SOURCE DATA →
═══
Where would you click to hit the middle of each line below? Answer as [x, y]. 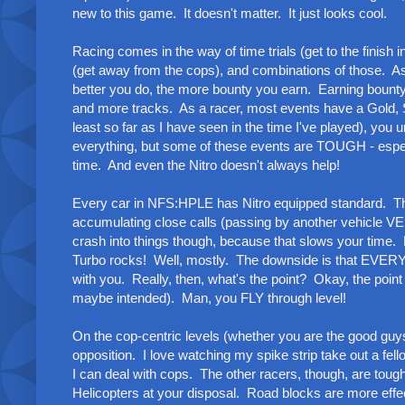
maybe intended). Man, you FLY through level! [209, 297]
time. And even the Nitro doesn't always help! [206, 165]
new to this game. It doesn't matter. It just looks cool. [230, 13]
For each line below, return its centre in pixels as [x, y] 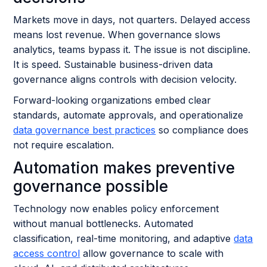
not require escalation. [64, 145]
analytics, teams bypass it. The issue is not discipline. [132, 49]
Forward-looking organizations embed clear [112, 100]
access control [47, 253]
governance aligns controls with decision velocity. [127, 79]
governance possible [91, 186]
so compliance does [202, 130]
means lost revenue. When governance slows [117, 35]
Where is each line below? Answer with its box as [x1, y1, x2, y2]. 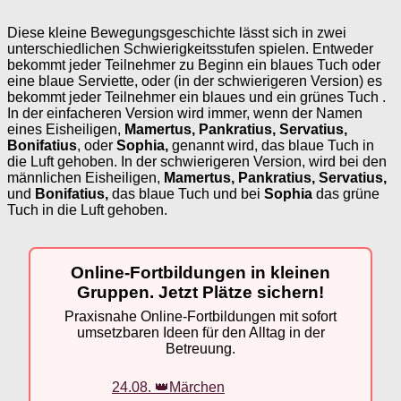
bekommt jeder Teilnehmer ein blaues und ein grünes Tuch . [7, 89, 386, 105]
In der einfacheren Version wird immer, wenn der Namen [7, 105, 363, 121]
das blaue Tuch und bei [108, 185, 264, 201]
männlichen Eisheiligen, [7, 169, 164, 185]
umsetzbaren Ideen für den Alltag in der [76, 325, 325, 341]
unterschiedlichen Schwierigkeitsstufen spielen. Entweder [7, 40, 373, 56]
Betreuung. [166, 341, 235, 357]
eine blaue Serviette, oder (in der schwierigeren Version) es [7, 73, 382, 89]
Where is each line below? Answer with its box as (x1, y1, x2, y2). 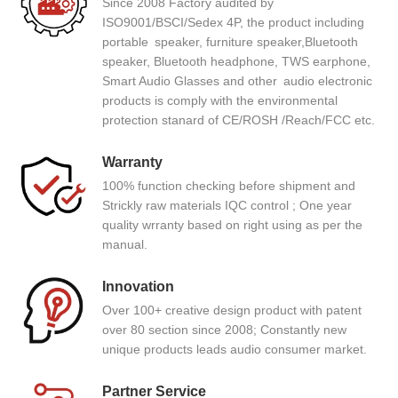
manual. (102, 236, 147, 251)
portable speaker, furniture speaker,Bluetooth (102, 34, 358, 49)
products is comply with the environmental (102, 92, 338, 107)
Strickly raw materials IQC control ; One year (102, 197, 352, 212)
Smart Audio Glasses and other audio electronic (102, 73, 372, 88)
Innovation (102, 278, 174, 294)
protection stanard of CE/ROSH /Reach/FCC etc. (102, 112, 375, 127)
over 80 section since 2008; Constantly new (102, 322, 346, 337)
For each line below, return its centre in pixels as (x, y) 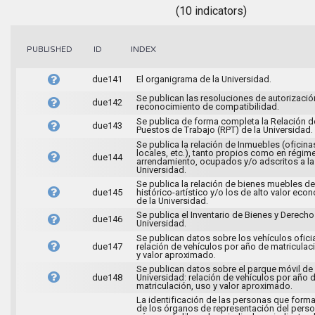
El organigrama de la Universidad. (204, 79)
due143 (107, 125)
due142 (107, 102)
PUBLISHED (50, 49)
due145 (107, 192)
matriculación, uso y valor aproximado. (214, 285)
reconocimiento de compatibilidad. (207, 106)
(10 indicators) (211, 11)
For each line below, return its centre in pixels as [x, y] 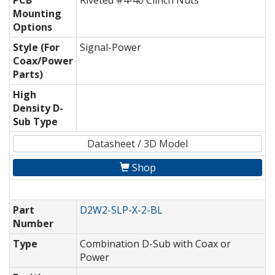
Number [33, 224]
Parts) [28, 75]
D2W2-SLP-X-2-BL [121, 210]
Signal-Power [110, 48]
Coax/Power [43, 61]
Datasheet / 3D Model [137, 144]
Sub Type [35, 122]
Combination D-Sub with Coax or [155, 244]
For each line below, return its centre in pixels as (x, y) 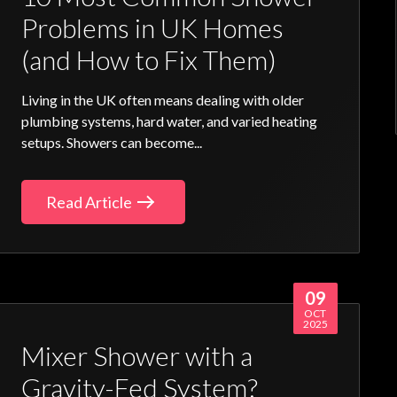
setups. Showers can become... (112, 142)
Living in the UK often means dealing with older (163, 100)
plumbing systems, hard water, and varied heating (170, 121)
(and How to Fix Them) (149, 59)
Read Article (90, 202)
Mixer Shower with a (137, 356)
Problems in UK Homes (153, 27)
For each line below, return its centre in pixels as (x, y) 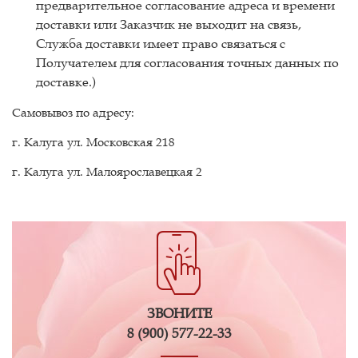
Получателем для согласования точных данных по (187, 62)
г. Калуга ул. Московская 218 (93, 141)
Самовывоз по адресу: (73, 112)
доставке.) (66, 82)
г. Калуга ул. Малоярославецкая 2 (107, 171)
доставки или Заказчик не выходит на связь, (169, 24)
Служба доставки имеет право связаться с (161, 43)
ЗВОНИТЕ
═══
What the task needs is the material above repeated exactly, pictures excepted.

Where would you click to hit the middle of each line below? Answer as [x, y]. 
maybe intended). Man, you FLY through level! [209, 297]
time. And even the Nitro doesn't always help! [206, 165]
new to this game. It doesn't matter. It just looks cool. [230, 13]
For each line below, return its centre in pixels as [x, y] 
not require escalation. [64, 145]
analytics, teams bypass it. The issue is not discipline. [132, 49]
Forward-looking organizations embed clear [112, 100]
access control [47, 253]
governance aligns controls with decision velocity. [127, 79]
governance possible [91, 186]
so compliance does [202, 130]
means lost revenue. When governance slows [117, 35]
Where is each line below? Answer with its box as [x1, y1, x2, y2]. 
bekommt jeder Teilnehmer ein blaues und ein grünes Tuch . [7, 89, 386, 105]
In der einfacheren Version wird immer, wenn der Namen [7, 105, 363, 121]
das blaue Tuch und bei [108, 185, 264, 201]
männlichen Eisheiligen, [7, 169, 164, 185]
umsetzbaren Ideen für den Alltag in der [76, 325, 325, 341]
unterschiedlichen Schwierigkeitsstufen spielen. Entweder [7, 40, 373, 56]
Betreuung. [166, 341, 235, 357]
eine blaue Serviette, oder (in der schwierigeren Version) es [7, 73, 382, 89]
Where is each line below? Answer with its box as (x1, y1, x2, y2). 
manual. (102, 236, 147, 251)
portable speaker, furniture speaker,Bluetooth (102, 34, 358, 49)
products is comply with the environmental (102, 92, 338, 107)
Strickly raw materials IQC control ; One year (102, 197, 352, 212)
Smart Audio Glasses and other audio electronic (102, 73, 372, 88)
Innovation (102, 278, 174, 294)
protection stanard of CE/ROSH /Reach/FCC etc. (102, 112, 375, 127)
over 80 section since 2008; Constantly new (102, 322, 346, 337)
For each line below, return its centre in pixels as (x, y) 
El organigrama de la Universidad. (204, 79)
due143 (107, 125)
due142 (107, 102)
PUBLISHED (50, 49)
due145 (107, 192)
matriculación, uso y valor aproximado. (214, 285)
reconocimiento de compatibilidad. (207, 106)
(10 indicators) (211, 11)
For each line below, return its centre in pixels as [x, y] 
Number [33, 224]
Parts) [28, 75]
D2W2-SLP-X-2-BL [121, 210]
Signal-Power [110, 48]
Coax/Power [43, 61]
Datasheet / 3D Model [137, 144]
Sub Type [35, 122]
Combination D-Sub with Coax or [155, 244]
For each line below, return its centre in pixels as (x, y) 
setups. Showers can become... (112, 142)
Living in the UK often means dealing with older (163, 100)
plumbing systems, hard water, and varied heating (170, 121)
(and How to Fix Them) (149, 59)
Read Article (90, 202)
Mixer Shower with a (137, 356)
Problems in UK Homes (153, 27)
For each line below, return its centre in pixels as (x, y) 
Получателем для согласования точных данных по (187, 62)
г. Калуга ул. Московская 218 (93, 141)
Самовывоз по адресу: (73, 112)
доставке.) (66, 82)
г. Калуга ул. Малоярославецкая 2 (107, 171)
доставки или Заказчик не выходит на связь, (169, 24)
Служба доставки имеет право связаться с (161, 43)
ЗВОНИТЕ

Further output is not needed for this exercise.